Morte

Padres celebram missas de funerais dentro das igrejas à revelia da DGS

Padres celebram missas de funerais dentro das igrejas à revelia da DGS

Normas variam de acordo com o concelho. Há muitas dúvidas, infrações e falta fiscalização. Funerárias pedem maior definição das diretrizes, mas DGS ainda não emitiu orientação final.

As missas encontram-se proibidas, em locais fechados, até ao dia 30 deste mês, mas estão a ser celebradas no âmbito de funerais um pouco por todo o país. Por outro lado, realizam-se cerimónias fúnebres em cemitérios com número muito diverso de pessoas, o que está a causar muitas dúvidas aos agentes funerários. A Direção-Geral da Saúde está há mais de uma semana a finalizar as orientações. Até lá, paróquias e autarquias - estas responsáveis pelos cemitérios -, fazem as regras à sua maneira.

Em dezenas de casos, do Norte ao Sul do país, há funerais em que o padre permite que o corpo saia da capela para a igreja, onde se realiza uma cerimónia religiosa antes de o corpo ir para o cemitério. Em Serzedo, Guimarães, foi assim que aconteceu num funeral esta semana, sem que ninguém o impedisse. O padre celebrou uma cerimónia no dia do funeral e está agendada uma missa de sétimo dia para a próxima semana, antes de 30 de maio, que é a data prevista para o regresso das cerimónias religiosas no país.

Em Beduído e Veiros, no concelho de Estarreja, os párocos fazem uma pequena celebração na igreja, na presença apenas dos familiares diretos. "É o chamado "encomendar" o corpo", explicou ao JN José António Marques, presidente da Junta de Freguesia, que garante ser "tudo feito com rigor e sem ajuntamentos", pois "a igreja é grande".

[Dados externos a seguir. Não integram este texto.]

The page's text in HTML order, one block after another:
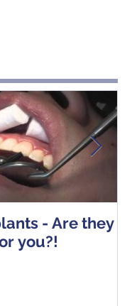
- Are they
you?!

"Depende do padre e sempre dependeu", refere Carlos Almeida, presidente da Associação Nacional de Empresas Lutuosas, que garante ter visto "um padre que procede de uma forma numa freguesia e, ao lado, procede de outra forma". Mas não é só na Igreja que as regras variam de acordo com o território.

Para os cemitérios, a declaração do estado de calamidade prevê que sejam as autarquias a definir "um limite máximo de pessoas", salvaguardando a presença do "cônjuge ou unido de facto, ascendentes, descendentes, parentes ou afins".

amigos e afins?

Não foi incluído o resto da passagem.